Mary felt his agitation without looking at him; she felt convinced
that she knew what it was that he wished to say to her.
"They'll come all in good time," she said; and felt it necessary to
display her extreme calmness by lifting a salt-cellar and sweeping up
a little heap of bread-crumbs.
"I want to apologize," Ralph continued, not quite knowing what he was
about to say, but feeling some curious instinct which urged him to
commit himself irrevocably, and to prevent the moment of intimacy from
passing.
"I think I've treated you very badly. That is, I've told you lies. Did
you guess that I was lying to you? Once in Lincoln's Inn Fields and
again to-day on our walk. I am a liar, Mary. Did you know that? Do you
think you do know me?"
"I think I do," she said.
At this point the waiter changed their plates.
"It's true I don't want you to go to America," he said, looking
fixedly at the table-cloth. "In fact, my feelings towards you seem to
be utterly and damnably bad," he said energetically, although forced
to keep his voice low.
"If I weren't a selfish beast I should tell you to have nothing more
to do with me. And yet, Mary, in spite of the fact that I believe what
I'm saying, I also believe that it's good we should know each other--
the world being what it is, you see--" and by a nod of his head he
indicated the other occupants of the room, "for, of course, in an
ideal state of things, in a decent community even, there's no doubt
you shouldn't have anything to do with me--seriously, that is."
"You forget that I'm not an ideal character, either," said Mary, in
the same low and very earnest tones, which, in spite of being almost
inaudible, surrounded their table with an atmosphere of concentration
which was quite perceptible to the other diners, who glanced at them
now and then with a queer mixture of kindness, amusement, and
curiosity.
"I'm much more selfish than I let on, and I'm worldly a little--more
than you think, anyhow. I like bossing things--perhaps that's my
greatest fault. I've none of your passion for--" here she hesitated,
and glanced at him, as if to ascertain what his passion was for--"for
the truth," she added, as if she had found what she sought
indisputably.
"I've told you I'm a liar," Ralph repeated obstinately.
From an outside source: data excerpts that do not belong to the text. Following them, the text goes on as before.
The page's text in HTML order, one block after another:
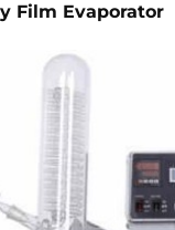
Film Evaporator
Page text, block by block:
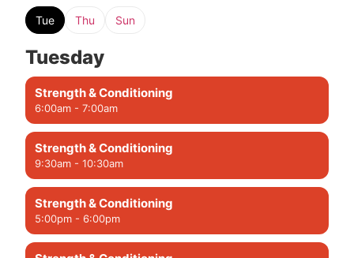
Tue Thu Sun
Tuesday
Strength & Conditioning
6:00am - 7:00am
Strength & Conditioning
9:30am - 10:30am
Strength & Conditioning
5:00pm - 6:00pm
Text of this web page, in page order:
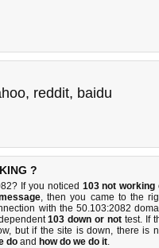
, reddit, baidu
?
If you noticed 103 not working
, then you came to the
with the 50.103:2082
103 down or not test. If
but if the site is down, there is
do and how do we do it.
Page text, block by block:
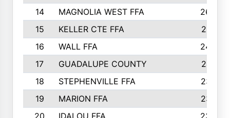
14
MAGNOLIA WEST FFA
2682
15
KELLER CTE FFA
2516
16
WALL FFA
2458
17
GUADALUPE COUNTY
2401
18
STEPHENVILLE FFA
2374
19
MARION FFA
2370
20
IDALOU FFA
2333
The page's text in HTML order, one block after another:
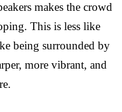
makes the crowd
This is less like
being surrounded by
more vibrant, and
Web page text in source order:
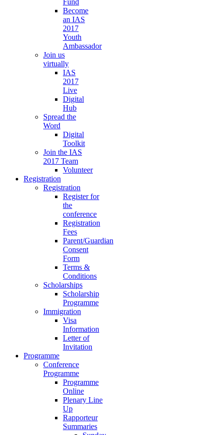
Fund
Become
an IAS
2017
Youth
Ambassador
Join us
virtually
IAS
2017
Live
Digital
Hub
Spread the
Word
Digital
Toolkit
Join the IAS
2017 Team
Volunteer
Registration
Registration
Register for
the
conference
Registration
Fees
Parent/Guardian
Consent
Form
Terms &
Conditions
Scholarships
Scholarship
Programme
Immigration
Visa
Information
Letter of
Invitation
Programme
Conference
Programme
Programme
Online
Plenary Line
Up
Rapporteur
Summaries
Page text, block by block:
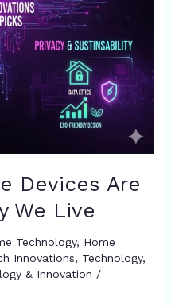
Devices Are
We Live
Technology, Home
Innovations, Technology,
& Innovation /

"Oh, in little things, I dare say," she said impatiently. "But not in
real ones, and that's what matters. I dare say I'm more truthful than
you are in small ways. But I could never care"--she was surprised to
find herself speaking the word, and had to force herself to speak it
out--"for any one who was a liar in that way. I love the truth a
certain amount--a considerable amount--but not in the way you love
it." Her voice sank, became inaudible, and wavered as if she could
scarcely keep herself from tears.
"Good heavens!" Ralph exclaimed to himself. "She loves me! Why did I
never see it before? She's going to cry; no, but she can't speak."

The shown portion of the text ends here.